## DATASET ENTRIES
-------------------------

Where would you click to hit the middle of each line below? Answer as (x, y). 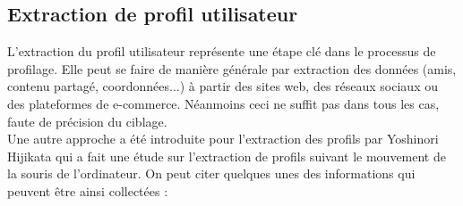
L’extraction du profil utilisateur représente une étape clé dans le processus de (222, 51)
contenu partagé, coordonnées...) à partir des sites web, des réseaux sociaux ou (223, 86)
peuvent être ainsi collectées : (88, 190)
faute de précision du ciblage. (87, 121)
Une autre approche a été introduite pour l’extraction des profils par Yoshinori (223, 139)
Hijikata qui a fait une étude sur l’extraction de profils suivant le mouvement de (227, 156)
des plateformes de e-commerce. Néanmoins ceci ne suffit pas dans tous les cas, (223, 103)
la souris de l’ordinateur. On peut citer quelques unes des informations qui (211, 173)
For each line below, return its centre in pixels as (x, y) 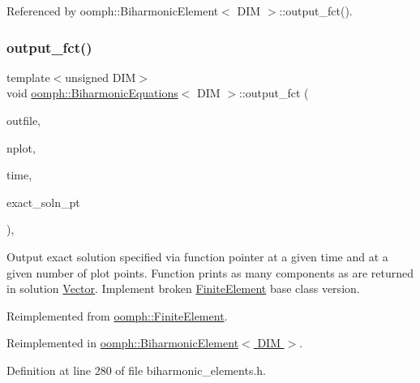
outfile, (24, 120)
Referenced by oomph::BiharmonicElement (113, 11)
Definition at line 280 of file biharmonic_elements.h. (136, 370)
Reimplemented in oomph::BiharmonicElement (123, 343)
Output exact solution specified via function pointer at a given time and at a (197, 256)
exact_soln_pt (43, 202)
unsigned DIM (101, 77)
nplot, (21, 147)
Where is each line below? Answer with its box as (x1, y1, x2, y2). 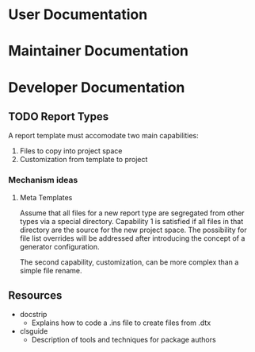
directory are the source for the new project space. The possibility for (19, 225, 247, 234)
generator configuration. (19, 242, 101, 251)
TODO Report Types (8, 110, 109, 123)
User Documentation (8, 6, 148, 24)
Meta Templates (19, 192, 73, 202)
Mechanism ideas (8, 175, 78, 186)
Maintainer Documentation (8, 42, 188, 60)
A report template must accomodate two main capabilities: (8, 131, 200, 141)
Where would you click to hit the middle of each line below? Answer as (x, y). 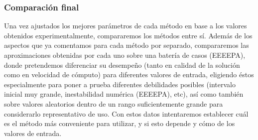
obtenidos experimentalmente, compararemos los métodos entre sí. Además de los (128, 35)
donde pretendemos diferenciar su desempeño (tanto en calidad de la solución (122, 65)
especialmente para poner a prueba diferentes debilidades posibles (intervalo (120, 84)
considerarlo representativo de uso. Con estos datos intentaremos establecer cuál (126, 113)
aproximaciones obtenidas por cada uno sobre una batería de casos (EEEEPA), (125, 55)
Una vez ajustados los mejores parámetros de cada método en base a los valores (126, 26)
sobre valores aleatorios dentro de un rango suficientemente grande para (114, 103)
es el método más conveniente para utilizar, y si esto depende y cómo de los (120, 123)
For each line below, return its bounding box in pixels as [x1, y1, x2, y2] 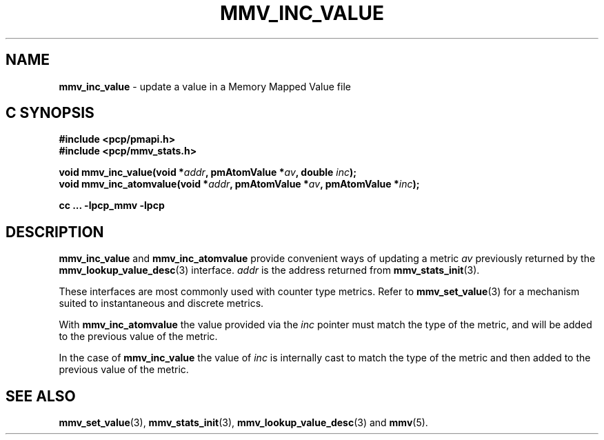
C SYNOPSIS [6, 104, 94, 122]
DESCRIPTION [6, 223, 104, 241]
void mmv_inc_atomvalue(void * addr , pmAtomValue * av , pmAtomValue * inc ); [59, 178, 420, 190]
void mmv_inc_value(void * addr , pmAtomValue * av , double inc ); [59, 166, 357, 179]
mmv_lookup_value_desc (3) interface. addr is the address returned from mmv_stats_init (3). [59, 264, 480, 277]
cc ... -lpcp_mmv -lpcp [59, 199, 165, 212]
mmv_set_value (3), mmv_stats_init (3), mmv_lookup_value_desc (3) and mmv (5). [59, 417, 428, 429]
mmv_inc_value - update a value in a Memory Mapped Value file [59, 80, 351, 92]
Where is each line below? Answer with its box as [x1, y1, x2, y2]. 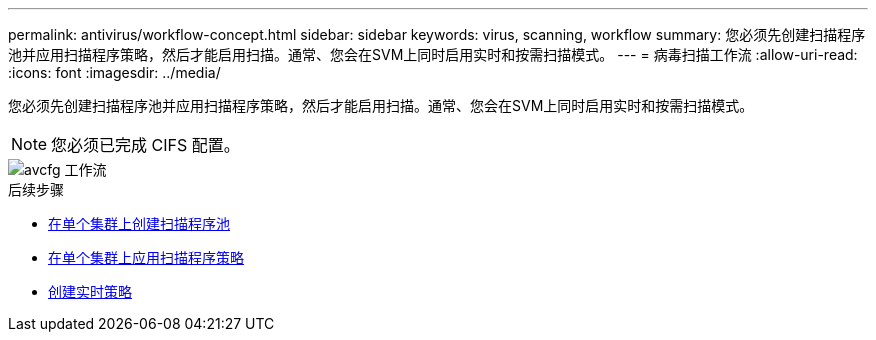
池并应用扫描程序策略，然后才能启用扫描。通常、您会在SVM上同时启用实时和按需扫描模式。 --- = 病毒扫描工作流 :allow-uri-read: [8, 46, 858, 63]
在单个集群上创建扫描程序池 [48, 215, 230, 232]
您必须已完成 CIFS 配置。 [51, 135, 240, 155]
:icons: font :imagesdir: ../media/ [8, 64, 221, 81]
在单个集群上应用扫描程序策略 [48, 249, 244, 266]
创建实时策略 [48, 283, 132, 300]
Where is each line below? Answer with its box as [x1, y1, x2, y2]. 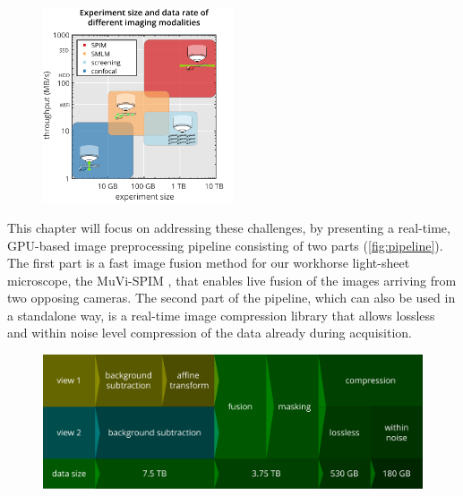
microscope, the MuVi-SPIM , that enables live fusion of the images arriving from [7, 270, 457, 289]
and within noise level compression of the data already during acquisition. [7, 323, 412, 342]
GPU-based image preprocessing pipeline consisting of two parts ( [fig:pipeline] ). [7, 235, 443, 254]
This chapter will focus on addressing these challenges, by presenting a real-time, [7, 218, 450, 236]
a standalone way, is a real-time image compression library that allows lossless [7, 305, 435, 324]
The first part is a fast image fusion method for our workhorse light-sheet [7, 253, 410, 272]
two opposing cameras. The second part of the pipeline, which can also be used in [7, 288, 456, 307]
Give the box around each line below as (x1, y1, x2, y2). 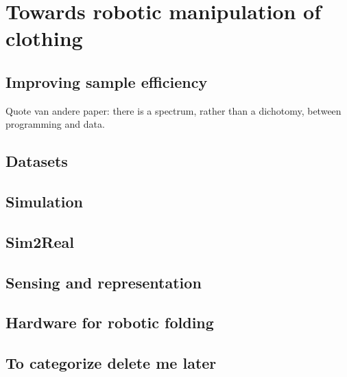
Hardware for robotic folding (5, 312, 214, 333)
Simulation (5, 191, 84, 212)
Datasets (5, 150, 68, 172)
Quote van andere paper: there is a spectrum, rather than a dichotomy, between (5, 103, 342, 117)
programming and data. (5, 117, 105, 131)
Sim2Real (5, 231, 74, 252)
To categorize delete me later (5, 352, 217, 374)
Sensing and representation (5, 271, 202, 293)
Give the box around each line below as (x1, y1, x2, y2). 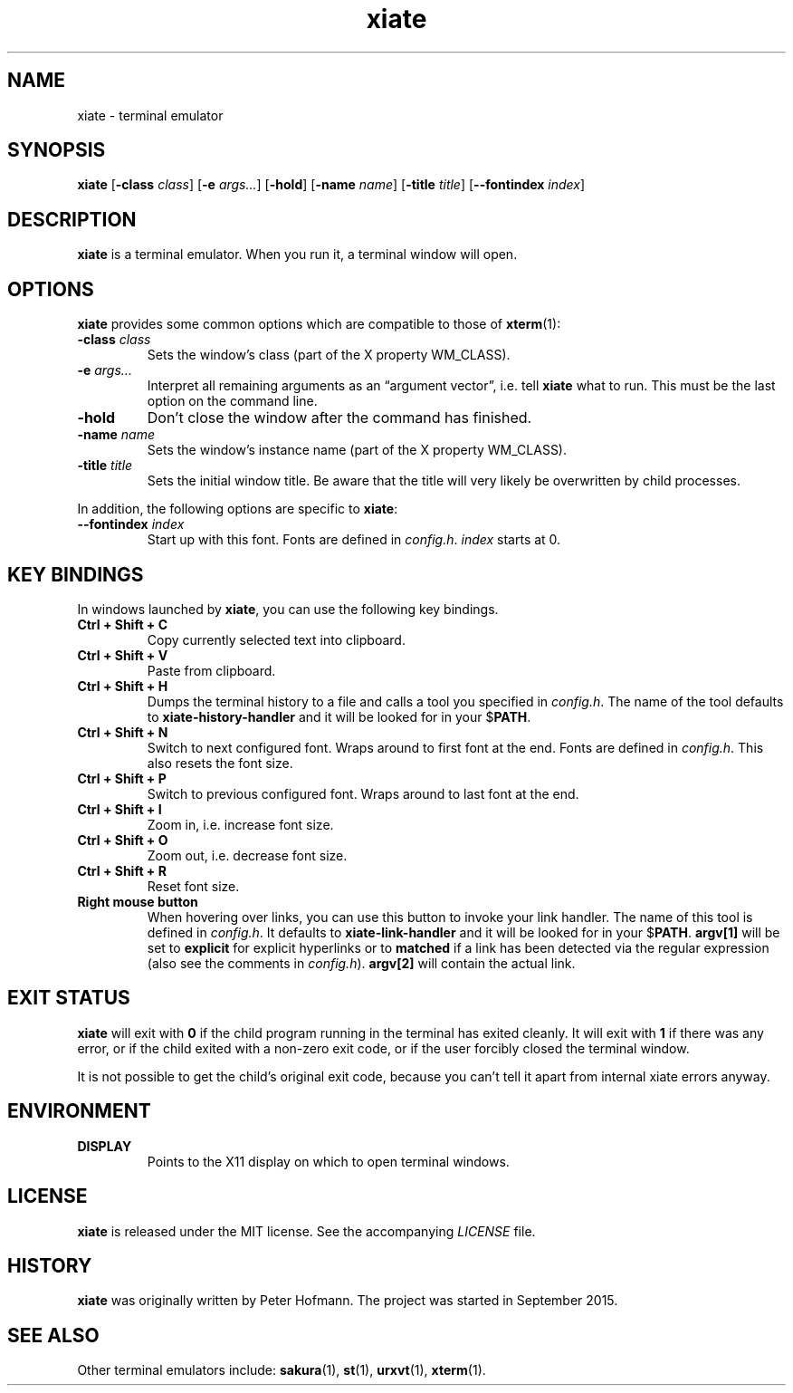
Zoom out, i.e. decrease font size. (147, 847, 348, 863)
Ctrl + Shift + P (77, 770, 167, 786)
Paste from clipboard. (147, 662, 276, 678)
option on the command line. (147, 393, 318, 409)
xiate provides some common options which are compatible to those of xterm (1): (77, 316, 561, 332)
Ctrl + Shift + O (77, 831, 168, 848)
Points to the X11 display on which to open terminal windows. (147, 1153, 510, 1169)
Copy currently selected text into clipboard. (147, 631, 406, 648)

-------------------------

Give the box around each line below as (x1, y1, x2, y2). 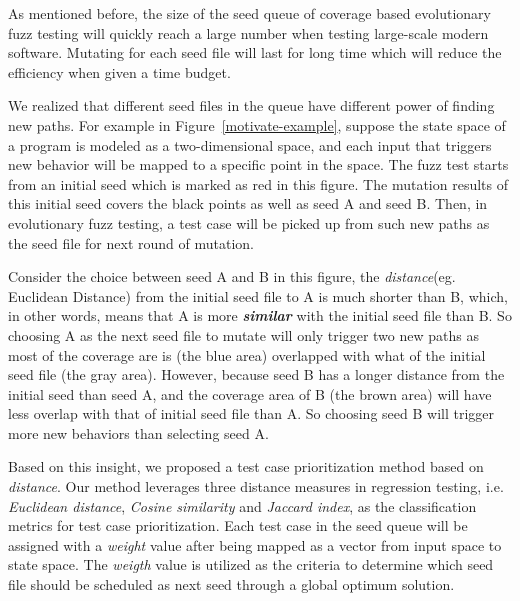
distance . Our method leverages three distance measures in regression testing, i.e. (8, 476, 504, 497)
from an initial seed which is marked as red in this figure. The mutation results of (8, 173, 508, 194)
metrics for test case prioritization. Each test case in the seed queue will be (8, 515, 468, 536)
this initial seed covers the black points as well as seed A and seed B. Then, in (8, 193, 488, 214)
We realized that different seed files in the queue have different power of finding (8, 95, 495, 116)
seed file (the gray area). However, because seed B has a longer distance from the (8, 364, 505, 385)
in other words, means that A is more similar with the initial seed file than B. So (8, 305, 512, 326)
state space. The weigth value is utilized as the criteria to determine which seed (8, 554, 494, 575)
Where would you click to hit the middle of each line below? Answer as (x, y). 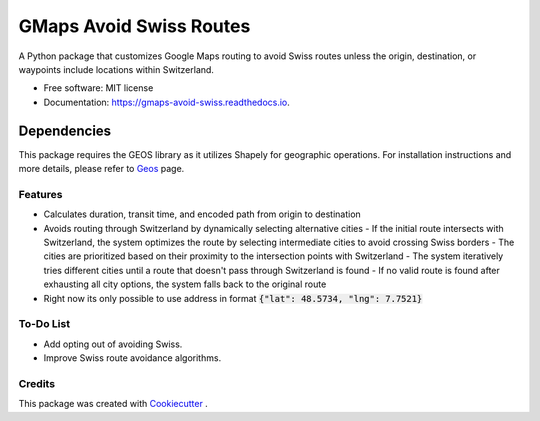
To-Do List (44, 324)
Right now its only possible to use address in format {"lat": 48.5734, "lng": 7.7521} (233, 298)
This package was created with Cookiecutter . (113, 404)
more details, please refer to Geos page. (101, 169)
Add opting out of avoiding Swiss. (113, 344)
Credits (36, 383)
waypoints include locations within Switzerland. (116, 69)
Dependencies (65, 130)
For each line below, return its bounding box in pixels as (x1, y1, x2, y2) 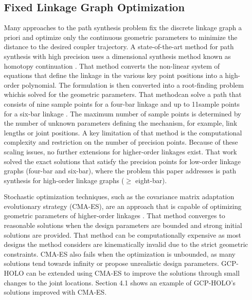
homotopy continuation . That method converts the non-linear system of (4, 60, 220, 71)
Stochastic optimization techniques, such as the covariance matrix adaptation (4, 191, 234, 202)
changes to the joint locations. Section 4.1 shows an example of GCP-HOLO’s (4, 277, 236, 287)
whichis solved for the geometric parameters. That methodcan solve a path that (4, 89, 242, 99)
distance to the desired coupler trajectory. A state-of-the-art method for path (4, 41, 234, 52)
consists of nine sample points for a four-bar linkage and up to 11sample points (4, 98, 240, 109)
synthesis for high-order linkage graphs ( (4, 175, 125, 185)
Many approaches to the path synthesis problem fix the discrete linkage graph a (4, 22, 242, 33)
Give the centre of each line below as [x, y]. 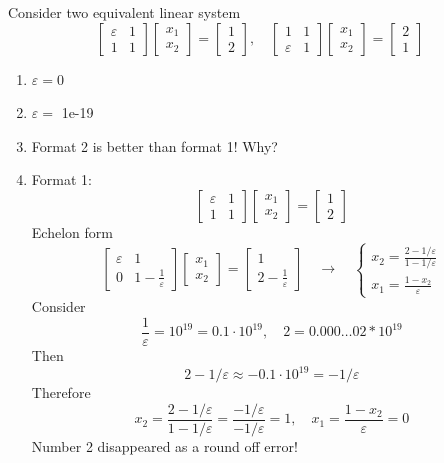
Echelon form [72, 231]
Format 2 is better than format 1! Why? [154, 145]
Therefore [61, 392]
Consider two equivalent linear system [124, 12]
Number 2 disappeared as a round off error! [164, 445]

-------------------------

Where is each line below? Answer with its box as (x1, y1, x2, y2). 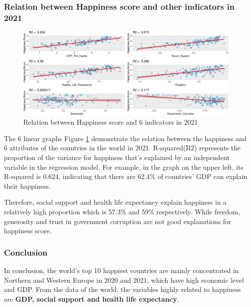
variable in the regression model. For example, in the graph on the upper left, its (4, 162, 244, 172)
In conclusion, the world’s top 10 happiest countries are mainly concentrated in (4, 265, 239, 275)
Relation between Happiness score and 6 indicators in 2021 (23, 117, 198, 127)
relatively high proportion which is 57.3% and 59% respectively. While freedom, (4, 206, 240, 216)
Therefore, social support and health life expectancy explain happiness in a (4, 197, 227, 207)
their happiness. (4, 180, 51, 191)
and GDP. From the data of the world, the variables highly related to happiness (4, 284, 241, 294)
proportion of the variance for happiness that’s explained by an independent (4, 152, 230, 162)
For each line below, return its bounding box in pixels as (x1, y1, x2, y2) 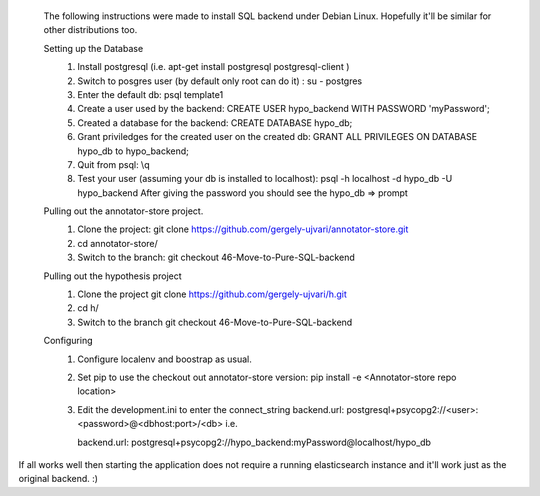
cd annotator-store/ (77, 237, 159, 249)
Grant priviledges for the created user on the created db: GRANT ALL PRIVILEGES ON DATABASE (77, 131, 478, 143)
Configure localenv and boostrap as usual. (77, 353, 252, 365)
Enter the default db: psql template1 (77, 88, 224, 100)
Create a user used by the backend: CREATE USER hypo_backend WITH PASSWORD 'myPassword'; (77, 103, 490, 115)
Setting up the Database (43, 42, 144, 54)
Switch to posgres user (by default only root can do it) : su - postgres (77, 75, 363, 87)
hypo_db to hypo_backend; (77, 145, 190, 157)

-------------------------

## YOUR GOAL
Reproduce, exactly as they stand in the data above, the lines from the one that holds "GPU-based image preprocessing" to the one that holds "a standalone way, is", inclusive.

## PROBLEM SOLUTION
GPU-based image preprocessing pipeline consisting of two parts ( [fig:pipeline] ). [7, 235, 443, 254]
This chapter will focus on addressing these challenges, by presenting a real-time, [7, 218, 450, 236]
a standalone way, is a real-time image compression library that allows lossless [7, 305, 435, 324]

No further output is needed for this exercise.